Furthermore, I have no clue when the last time was that such a phenomena has occured, but I'm pretty sure it has not been since 1995. Can you imagine that? i have not stayed in one country for a year since 14 years ago!
No wonder it's so weird!
Right now I am really missing Slovakia. Everything is changing there and continuing there and I miss being part of it all and seeing it... We're switching from Slovak krowns (national currency) to euros now. I have a lot of krown in my wallet here that I don't know how or when I'll get the chance to change over. But everyone is changing now. They say the lines in stores move ridiculously slowly, because know one (well, few) know how the coins work and everyone has to figure out the exchange.
I'm going to miss the krown a lot.
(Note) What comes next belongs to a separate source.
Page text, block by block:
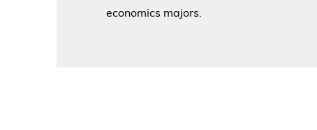
economics majors.

It was beautiful, every bill a different colour and different size... all our national monuments and history and famous people on the bills and coins... I liked using the euro... outside of Slovakia!
I miss the opera. There's a really interesting looking one on recently of early Slovak history. It's a bonafide Slovak opera and I would almost die to see it. I miss opera in general--good opera. But "what's to do here, Thomas Tapster? Come, let's withdraw."
I will say, though, that despite the homesickness which assails me--and here I would mention that I am also homesick for the Caribbean these days, not because of the weather but just because it's been such a long time--that I do like where I am living and what I am doing. I really do. I think that living fully simply means that we will always have all things... contentedness and restlessness, joy and sorrow, love and hate, and they will always be present in our hearts at the same time. We just have to know how to handle them--and that falls under living well.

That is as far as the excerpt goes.